“Hard to believe,” mused Heather, “that all those years I thought I was so darned generous when really all I was was a tyrant.”

“The need to feel emotionally safe can be costly—and not just monetarily.”Daniel

Keeping our distance through compulsive caregiving in tandem with others equally afraid of getting “ too close” can be a routine that goes on for years — even within a marriage. This protective device, “irrelationship”, shields us from knowing what we’re using our compulsive caretaking for.

“A couple of years ago I tried ‎to cash in on my so-called generosity,” Heather continued, “and was forced to see how messed up my act was.”

Irrelationship uses a psychological device called dissociation to soften the threat of closeness to others by protecting us from the emotional investment and vulnerability that are part of intimacy.

“As usual, we were all making plans for our annual end-of-summer get-together. Also as usual, it was building up into a fight. My mom and my sister had a long-standing resentment because my mom hadn’t wanted my sister to marry her husband. As a result, this always complicated family get-togethers because my sister never wanted to go to my mom’s, even at holidays, which hurt my mom’s feelings.
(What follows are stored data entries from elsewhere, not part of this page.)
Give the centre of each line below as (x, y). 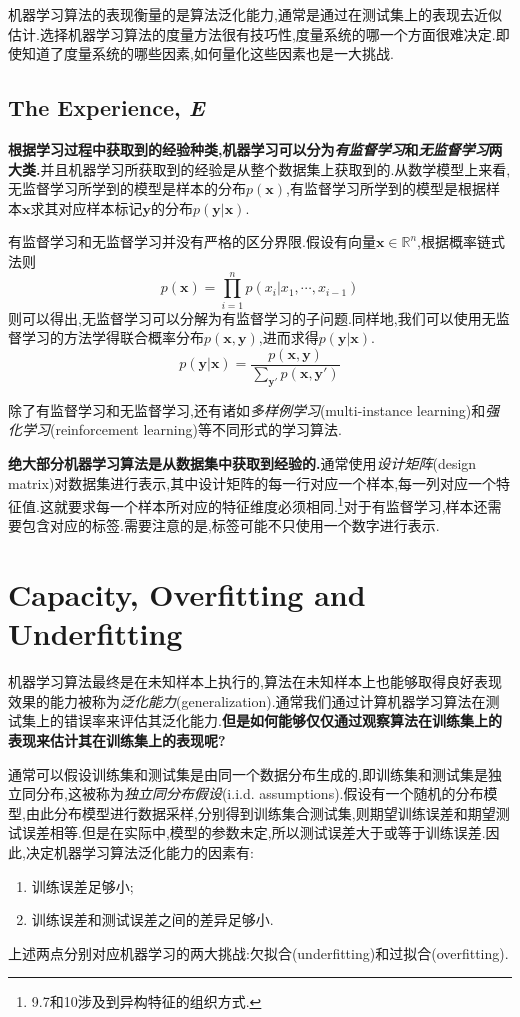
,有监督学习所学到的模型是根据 (386, 188)
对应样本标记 (100, 207)
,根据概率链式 (461, 241)
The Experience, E (106, 107)
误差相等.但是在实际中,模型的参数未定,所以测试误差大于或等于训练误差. (253, 832)
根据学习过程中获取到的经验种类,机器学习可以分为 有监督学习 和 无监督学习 (248, 148)
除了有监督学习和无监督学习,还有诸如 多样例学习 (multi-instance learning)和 (247, 409)
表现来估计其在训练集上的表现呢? (117, 740)
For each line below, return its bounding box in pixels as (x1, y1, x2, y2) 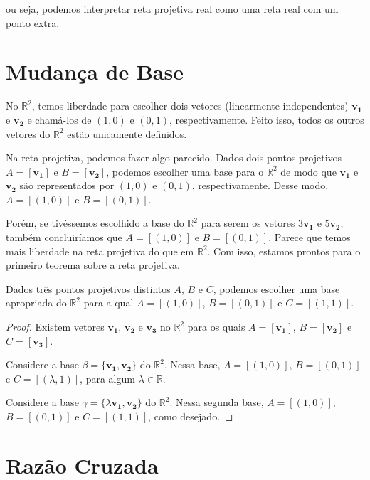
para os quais (187, 319, 245, 334)
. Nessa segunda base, (169, 395, 264, 410)
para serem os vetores (201, 215, 295, 230)
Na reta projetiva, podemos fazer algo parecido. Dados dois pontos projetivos (6, 150, 342, 165)
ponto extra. (6, 15, 60, 30)
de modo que (280, 164, 337, 178)
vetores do (6, 126, 51, 141)
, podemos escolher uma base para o (106, 164, 264, 178)
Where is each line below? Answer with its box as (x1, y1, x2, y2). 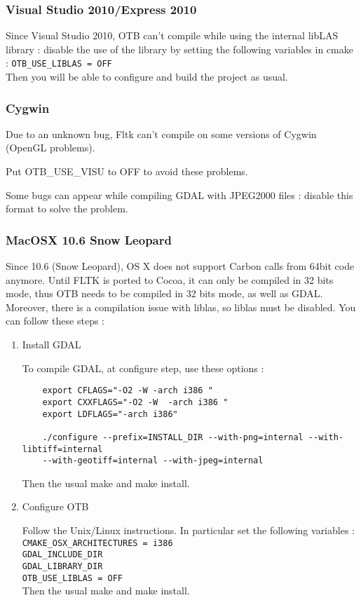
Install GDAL (22, 337, 81, 352)
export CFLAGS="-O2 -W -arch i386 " (42, 386, 213, 396)
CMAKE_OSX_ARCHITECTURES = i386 (22, 538, 173, 548)
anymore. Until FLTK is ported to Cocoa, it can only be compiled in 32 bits (6, 272, 334, 287)
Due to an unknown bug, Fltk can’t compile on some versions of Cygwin (6, 126, 317, 141)
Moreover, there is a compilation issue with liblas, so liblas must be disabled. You (6, 299, 356, 314)
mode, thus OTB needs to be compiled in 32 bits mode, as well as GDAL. (6, 286, 323, 301)
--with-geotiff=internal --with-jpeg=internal (42, 456, 264, 466)
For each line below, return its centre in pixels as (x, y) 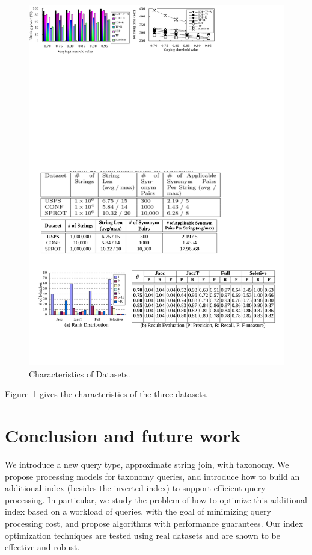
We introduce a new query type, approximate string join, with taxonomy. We (147, 464)
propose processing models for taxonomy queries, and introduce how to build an (152, 476)
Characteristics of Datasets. (80, 374)
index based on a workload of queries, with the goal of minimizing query (138, 511)
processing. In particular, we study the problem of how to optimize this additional (156, 499)
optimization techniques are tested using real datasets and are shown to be (142, 535)
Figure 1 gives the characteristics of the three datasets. (106, 394)
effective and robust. (42, 547)
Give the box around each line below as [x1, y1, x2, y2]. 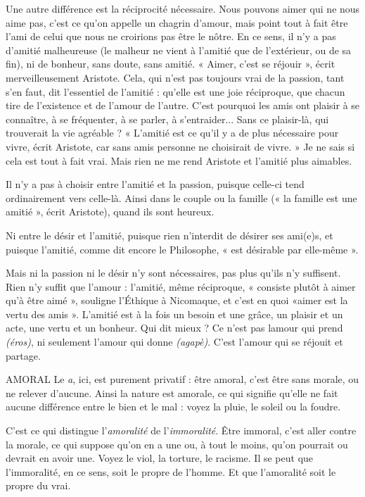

Funny thing I found out later was that, though my sister was always telling me how pissed of at mom she was, after they had kids, mom and my brother-in-law quietly started burying the hatchet. Well, my sister never mentioned that, but that’s another story in a way.

“Heather is being a bit hard on herself, as I see it. No doubt she came upon her forced generosity paradigm as a way to get through darker times. Glad she is starting to move forward, and I hope with true generosity for herself—as well as others.”Grant

“Anyway, the way I’d manage friction in our family was by arriving at gatherings making nice and loaded up with expensive gifts for everybody. I also did my homework so that I had lots of plans for how we were going to spend our time together. Then, on our last night together, I always took everybody out to an expensive restaurant. I choreographed and monitored everything and everybody so that nobody had a chance to get into it when we were together. I’d even inject myself into conversations I wasn’t part of to deflect snide remarks so they didn’t have a chance to go any further. I was such a control-freak.”

“Well, that year, mom and my sister had an ugly scene on the phone that ended with both saying they weren’t coming that year. And this time it was supposed to be at my place in the Berkshires. For me, this was a ‘fix-it’ emergency. So I trotted out the, ‘after all I’ve done for you’ line to shame them into doing what I wanted. It always worked in the past, and I was sure it would this time. I was in for a big shock. Out of nowhere, my mother, my sister, and even my brother-in-law pounced on me. They’d been wise to my act for a long time—the way I played them like little kids to make sure I’d get my way. It had even contributed to the bad feelings between mom and my sister. Well, they’d finally had enough to tell me to butt the hell out.

“Funny thing is, I was the only one who didn’t realize that my generosity act was mostly about controlling everybody. But in the end, it just got everybody mad at me. Actually, they’d been mad for years, but now they were mad enough to tell me about it. But that wasn’t all they had to tell me:  not only did they resent my interfering in their relationships, but they also told me how they didn’t like the way I’d pop in from New York once a year and expect them to treat me like some kind of hero.” 

“It is very hard to see how selfish being overly-generous can be.”Mark

What looks like generosity can actually be a Trojan Horse — the proverbial ‘Greeks bearing gifts’ hiding an irrelationship agenda. But the manipulation of one-way-giving has even deeper implications than simply getting your own way. One-directional caretaking like Heather’s managing every conversation and planning family activities to the minute left no room for spontaneity for anyone and prevented Heather from accepting, validating, and valuing whatever anyone else might want to offer. And it was all done to manage emotional investment and distance — in other words, to prevent intimacy with her family from taking its course.

“Keeping a safe distance from what was really going on in my family sabotaged my relationships with all of them, and even made things worse in relationships that had nothing to do with me. I told myself I was so generous, but really it was all about controlling everybody so that I felt comfortable — totally selfish.”